ISO/IEC 27001:2022 Control 5.17 (authentication information) requires that allocation and management of authentication information be controlled through a formal process. Your service account credentials need documented owners, rotation schedules, and access reviews.
NIST 800-53 Rev 5 AC-2(1) (Account Management | Automated System Account Management) requires automated mechanisms to support account management functions. Manual service account management doesn't scale and creates gaps like the one TeamPCP exploited.
NIST CSF v2.0 PR.AC-1 (Identities and credentials are issued, managed, verified, revoked, and audited) applies directly to CI/CD service accounts. You need automated tracking of when credentials were created, last used, and by which systems.
Lessons and Action Items for Your Team
Implement short-lived tokens for CI/CD: Replace long-lived service account credentials with tokens that expire after hours, not months. GitHub supports OpenID Connect (OIDC) tokens that allow workflows to authenticate without storing secrets. Configure your workflows to request tokens scoped to specific repositories and actions.
Require workflow approval for changes: Enable branch protection rules that require pull request reviews before workflow files can be modified. Treat .github/workflows/ changes with the same scrutiny as production code.
Monitor CI egress traffic: Deploy network monitoring that alerts on any data transmission from CI runners to external domains. Whitelist known-good destinations (package registries, artifact stores) and investigate everything else. The checkmarx[.]zone domain should have triggered an alert for being unrecognized.
Scope secrets to specific workflow steps: Don't expose secrets as environment variables to entire jobs. Use GitHub's secrets context to pass credentials only to the steps that need them. If a step doesn't require AWS credentials, it shouldn't have access to them.
Audit service account activity weekly: Generate reports showing which service accounts accessed which secrets, from which IP addresses, and during which workflow runs. Anomalies like off-hours access or geographic inconsistencies warrant immediate investigation.
Rotate credentials on a fixed schedule: Even with short-lived tokens, rotate the underlying credentials used to generate them. Document the rotation date for each service account and automate reminders when rotation is overdue.
Deploy runtime security for CI runners: Install agents on your CI runners that detect unusual process execution, file access, or network connections. TeamPCP's tpcp.tar.gz creation and exfiltration should have triggered alerts for unexpected archive operations.

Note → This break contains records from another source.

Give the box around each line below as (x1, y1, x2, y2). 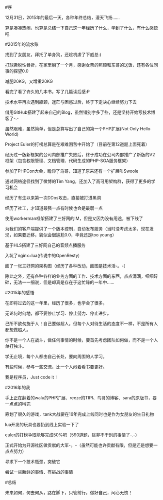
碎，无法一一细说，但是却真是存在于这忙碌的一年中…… (5, 279, 115, 285)
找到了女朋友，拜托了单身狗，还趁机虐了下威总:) (5, 52, 102, 57)
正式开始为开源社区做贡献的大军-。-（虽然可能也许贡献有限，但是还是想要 (5, 442, 154, 448)
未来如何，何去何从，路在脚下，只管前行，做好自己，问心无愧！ (5, 490, 132, 495)
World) (5, 131, 19, 137)
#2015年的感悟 (5, 290, 35, 295)
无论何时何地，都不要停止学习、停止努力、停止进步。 (5, 310, 112, 316)
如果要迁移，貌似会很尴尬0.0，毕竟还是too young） (13, 232, 117, 237)
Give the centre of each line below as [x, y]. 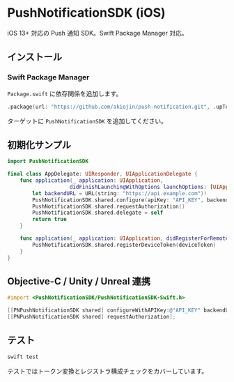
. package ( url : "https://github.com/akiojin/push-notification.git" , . [112, 107]
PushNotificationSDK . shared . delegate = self [98, 213]
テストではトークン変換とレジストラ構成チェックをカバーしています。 [108, 371]
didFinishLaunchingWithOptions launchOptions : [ [141, 187]
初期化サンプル [39, 145]
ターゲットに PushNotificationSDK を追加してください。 [87, 121]
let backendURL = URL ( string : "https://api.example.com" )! [120, 193]
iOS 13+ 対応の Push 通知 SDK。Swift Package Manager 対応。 [97, 33]
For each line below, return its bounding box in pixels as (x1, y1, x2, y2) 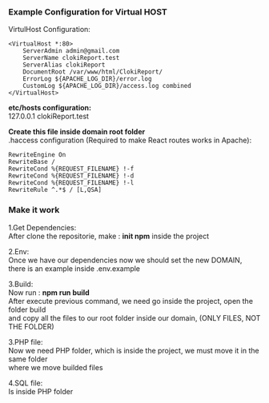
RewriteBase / (8, 158, 56, 166)
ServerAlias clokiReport (22, 61, 106, 70)
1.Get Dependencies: (8, 222, 77, 232)
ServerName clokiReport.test (22, 54, 120, 62)
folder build (8, 305, 46, 314)
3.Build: (8, 279, 34, 289)
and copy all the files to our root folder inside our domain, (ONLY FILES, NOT (8, 313, 261, 322)
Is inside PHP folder (8, 386, 74, 396)
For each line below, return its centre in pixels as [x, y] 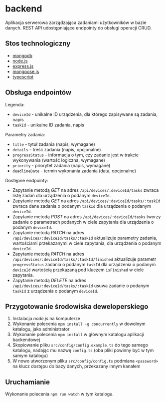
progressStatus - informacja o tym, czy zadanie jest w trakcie [75, 155]
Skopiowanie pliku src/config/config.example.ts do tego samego [80, 345]
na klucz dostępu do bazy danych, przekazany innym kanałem [76, 366]
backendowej [26, 340]
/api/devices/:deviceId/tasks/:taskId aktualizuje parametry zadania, [85, 238]
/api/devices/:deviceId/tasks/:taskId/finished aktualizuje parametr [84, 259]
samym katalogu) [30, 356]
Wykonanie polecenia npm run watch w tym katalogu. [59, 394]
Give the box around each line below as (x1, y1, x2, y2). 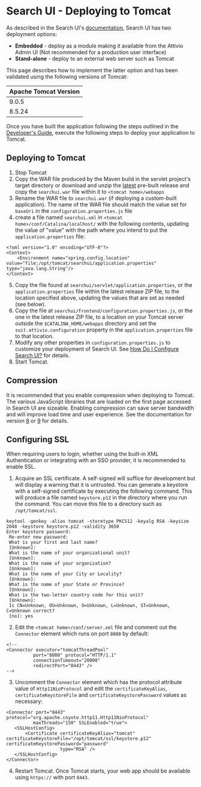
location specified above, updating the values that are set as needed (14, 294, 185, 301)
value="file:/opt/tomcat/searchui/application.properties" (6, 260, 157, 266)
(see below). (14, 300, 46, 307)
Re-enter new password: (8, 534, 68, 540)
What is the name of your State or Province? (8, 582, 125, 588)
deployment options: (6, 30, 57, 37)
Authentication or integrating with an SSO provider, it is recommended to (6, 457, 186, 464)
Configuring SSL (6, 434, 70, 445)
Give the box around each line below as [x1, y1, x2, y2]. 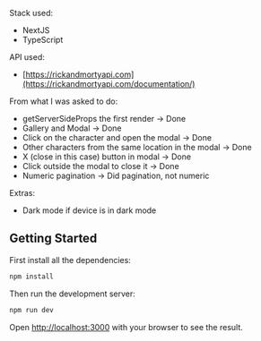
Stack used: [9, 8, 54, 18]
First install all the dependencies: [9, 254, 132, 265]
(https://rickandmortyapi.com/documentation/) [22, 79, 196, 89]
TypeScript [22, 35, 64, 45]
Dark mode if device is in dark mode [22, 205, 157, 216]
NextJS [22, 25, 50, 35]
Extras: [9, 188, 36, 198]
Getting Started [9, 231, 98, 246]
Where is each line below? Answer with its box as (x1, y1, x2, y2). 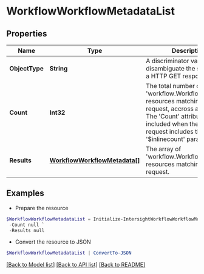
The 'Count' (145, 112, 180, 120)
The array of (145, 145, 182, 153)
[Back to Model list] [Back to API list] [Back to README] (6, 261, 146, 269)
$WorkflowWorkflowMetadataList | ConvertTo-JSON (6, 250, 132, 256)
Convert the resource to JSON (15, 238, 91, 245)
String (49, 64, 68, 72)
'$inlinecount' (145, 135, 185, 143)
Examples (6, 188, 44, 199)
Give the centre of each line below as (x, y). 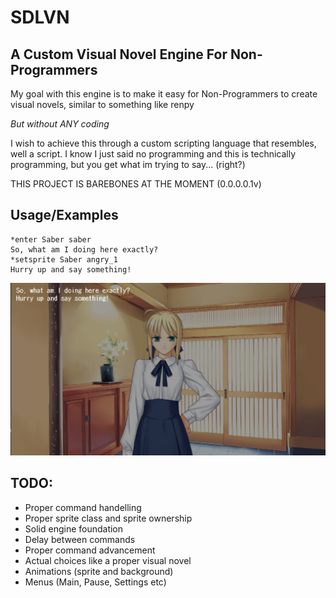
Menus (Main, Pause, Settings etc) (95, 582)
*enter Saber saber (51, 239)
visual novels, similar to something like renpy (102, 104)
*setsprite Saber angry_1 (64, 259)
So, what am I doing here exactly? (84, 249)
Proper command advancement (90, 550)
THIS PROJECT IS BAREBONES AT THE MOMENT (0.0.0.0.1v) (136, 184)
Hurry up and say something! (71, 269)
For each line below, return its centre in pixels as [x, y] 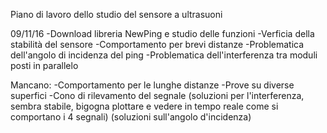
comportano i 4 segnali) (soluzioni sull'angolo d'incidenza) [131, 117]
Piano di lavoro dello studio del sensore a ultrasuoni [116, 14]
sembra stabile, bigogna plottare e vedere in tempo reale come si [144, 106]
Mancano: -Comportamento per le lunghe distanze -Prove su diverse [152, 85]
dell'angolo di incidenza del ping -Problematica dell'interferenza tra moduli [164, 55]
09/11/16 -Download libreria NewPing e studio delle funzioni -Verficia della [162, 33]
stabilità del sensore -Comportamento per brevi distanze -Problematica [157, 44]
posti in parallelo [44, 65]
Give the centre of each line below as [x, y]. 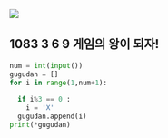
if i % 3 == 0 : [44, 100]
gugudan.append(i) [53, 117]
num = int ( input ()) [46, 65]
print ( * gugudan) [40, 124]
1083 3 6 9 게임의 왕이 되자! [84, 44]
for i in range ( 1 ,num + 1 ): [58, 83]
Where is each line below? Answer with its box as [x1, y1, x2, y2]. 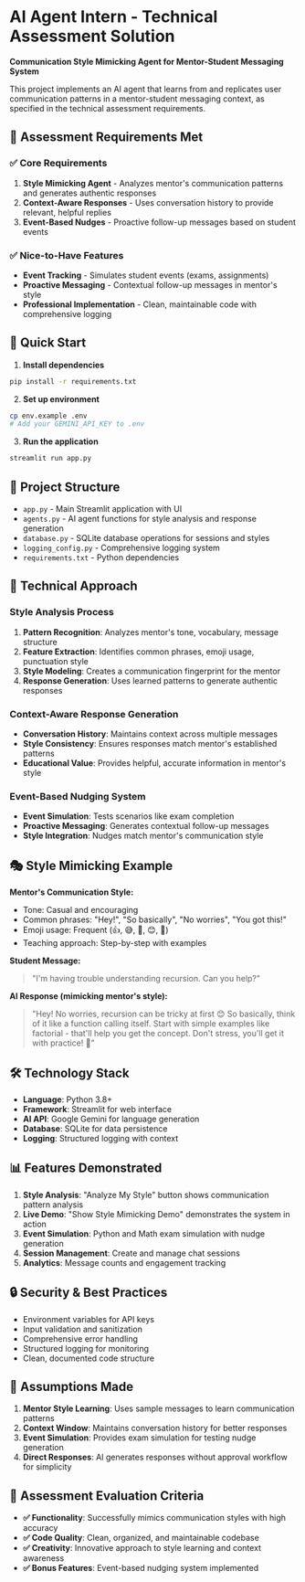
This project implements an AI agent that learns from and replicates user [9, 83, 282, 94]
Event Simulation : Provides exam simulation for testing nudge [22, 1432, 257, 1443]
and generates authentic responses [22, 187, 157, 198]
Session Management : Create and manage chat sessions [22, 1248, 240, 1258]
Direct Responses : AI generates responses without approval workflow [22, 1451, 288, 1463]
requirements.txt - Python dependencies [22, 552, 180, 563]
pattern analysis [22, 1199, 84, 1210]
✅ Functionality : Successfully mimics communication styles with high [22, 1513, 286, 1524]
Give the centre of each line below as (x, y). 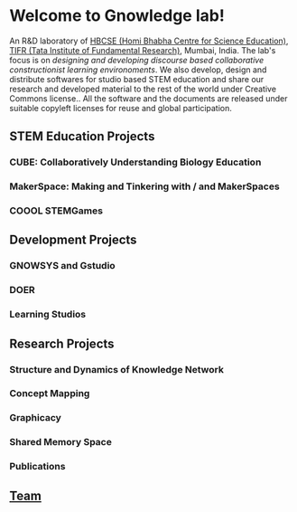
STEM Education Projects (82, 137)
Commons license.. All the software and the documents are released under (148, 98)
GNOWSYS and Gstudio (62, 266)
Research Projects (62, 343)
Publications (37, 467)
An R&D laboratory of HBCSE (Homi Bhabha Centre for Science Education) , (149, 41)
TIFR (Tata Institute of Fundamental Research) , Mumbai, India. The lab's (143, 50)
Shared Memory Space (61, 442)
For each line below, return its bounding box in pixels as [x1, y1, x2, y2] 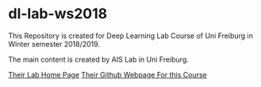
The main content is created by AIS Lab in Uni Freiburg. [8, 55, 189, 64]
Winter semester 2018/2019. [8, 39, 101, 48]
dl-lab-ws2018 [8, 5, 108, 23]
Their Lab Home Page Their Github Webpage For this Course [8, 70, 208, 79]
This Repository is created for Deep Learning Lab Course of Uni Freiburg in [8, 31, 254, 40]
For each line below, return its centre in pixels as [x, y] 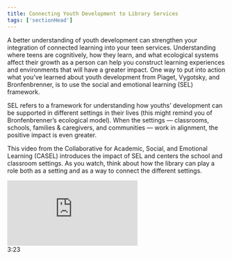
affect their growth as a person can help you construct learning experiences [116, 62]
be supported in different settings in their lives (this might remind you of [110, 113]
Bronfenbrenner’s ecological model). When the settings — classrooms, [108, 120]
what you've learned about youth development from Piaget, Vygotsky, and [114, 77]
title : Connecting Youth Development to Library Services [93, 14]
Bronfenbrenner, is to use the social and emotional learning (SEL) [100, 84]
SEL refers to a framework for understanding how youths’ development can [115, 105]
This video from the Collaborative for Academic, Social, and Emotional [108, 148]
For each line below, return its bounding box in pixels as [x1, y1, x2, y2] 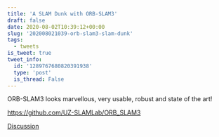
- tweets [13, 43, 39, 50]
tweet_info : [7, 56, 42, 63]
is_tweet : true [7, 50, 52, 57]
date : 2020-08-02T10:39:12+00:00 [7, 23, 105, 30]
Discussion [7, 122, 39, 131]
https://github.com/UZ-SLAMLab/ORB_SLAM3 [7, 108, 141, 117]
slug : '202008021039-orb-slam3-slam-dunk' [7, 30, 133, 37]
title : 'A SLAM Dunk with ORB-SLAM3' [7, 10, 118, 18]
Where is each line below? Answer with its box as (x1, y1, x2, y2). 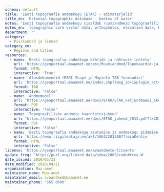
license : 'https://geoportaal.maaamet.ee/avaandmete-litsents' (5, 148, 137, 153)
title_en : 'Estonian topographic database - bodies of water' (5, 16, 134, 21)
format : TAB (14, 84, 38, 89)
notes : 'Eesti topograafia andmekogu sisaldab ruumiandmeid (5, 21, 130, 26)
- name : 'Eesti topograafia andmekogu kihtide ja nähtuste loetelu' (9, 57, 152, 62)
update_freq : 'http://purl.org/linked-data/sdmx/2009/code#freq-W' (5, 152, 145, 157)
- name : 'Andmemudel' (9, 93, 54, 98)
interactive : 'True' (14, 71, 56, 76)
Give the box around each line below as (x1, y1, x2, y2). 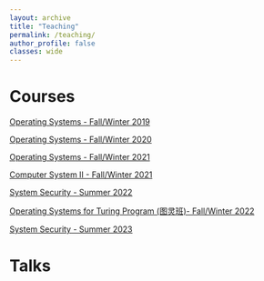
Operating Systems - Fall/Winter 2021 (9, 152, 150, 163)
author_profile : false (9, 38, 96, 48)
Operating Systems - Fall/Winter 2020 (9, 134, 152, 146)
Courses (9, 86, 76, 107)
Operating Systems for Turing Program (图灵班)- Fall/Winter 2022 (9, 206, 255, 216)
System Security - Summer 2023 (9, 224, 134, 235)
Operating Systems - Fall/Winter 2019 (9, 116, 150, 127)
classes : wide (9, 47, 64, 56)
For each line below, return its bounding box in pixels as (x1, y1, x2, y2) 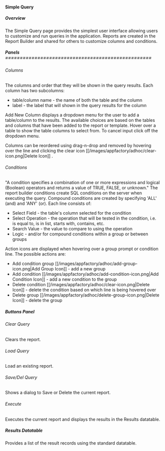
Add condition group (12, 261, 54, 266)
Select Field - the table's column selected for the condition (12, 210, 132, 216)
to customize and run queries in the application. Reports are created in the (5, 33, 156, 39)
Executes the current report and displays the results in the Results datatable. (5, 416, 161, 422)
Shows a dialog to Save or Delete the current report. (5, 390, 111, 396)
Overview (5, 15, 26, 21)
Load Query (5, 348, 30, 354)
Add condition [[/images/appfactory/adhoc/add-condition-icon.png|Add (12, 271, 159, 277)
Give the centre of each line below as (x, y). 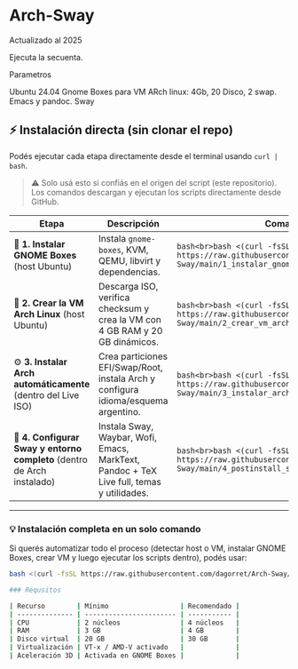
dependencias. (130, 272)
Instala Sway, (126, 426)
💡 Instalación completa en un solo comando (105, 529)
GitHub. (45, 202)
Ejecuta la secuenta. (46, 57)
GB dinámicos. (129, 341)
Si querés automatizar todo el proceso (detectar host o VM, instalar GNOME (148, 548)
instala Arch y (127, 378)
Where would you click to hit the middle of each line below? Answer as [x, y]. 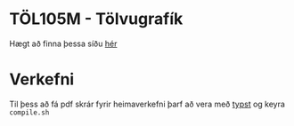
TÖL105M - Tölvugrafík [96, 19]
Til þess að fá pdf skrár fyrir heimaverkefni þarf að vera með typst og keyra [147, 104]
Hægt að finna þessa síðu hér [63, 43]
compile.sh [29, 112]
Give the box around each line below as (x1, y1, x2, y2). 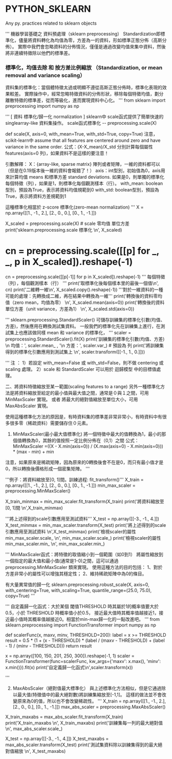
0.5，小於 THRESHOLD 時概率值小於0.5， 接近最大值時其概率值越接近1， (5, 610, 159, 616)
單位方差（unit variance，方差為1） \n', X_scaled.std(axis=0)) (5, 306, 135, 312)
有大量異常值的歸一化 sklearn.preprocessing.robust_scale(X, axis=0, (5, 581, 149, 588)
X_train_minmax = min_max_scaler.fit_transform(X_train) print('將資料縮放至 (5, 499, 165, 505)
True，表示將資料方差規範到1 (5, 193, 67, 199)
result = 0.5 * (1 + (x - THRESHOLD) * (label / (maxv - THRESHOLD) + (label (5, 637, 165, 643)
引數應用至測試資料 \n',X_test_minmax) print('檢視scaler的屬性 (5, 528, 137, 535)
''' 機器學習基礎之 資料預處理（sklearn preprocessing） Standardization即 (5, 30, 161, 36)

Test your incident response for CI compromises: Run a tabletop exercise where you assume a service account is compromised. How quickly can you revoke its access? Can you identify which builds ran with the compromised credential? Do you have logs showing what data was accessible?
TeamPCP's success against both Checkmarx and Trivy proves that CI/CD credential theft is a repeatable, high-value attack vector. Your service accounts are targets. Treat them accordingly.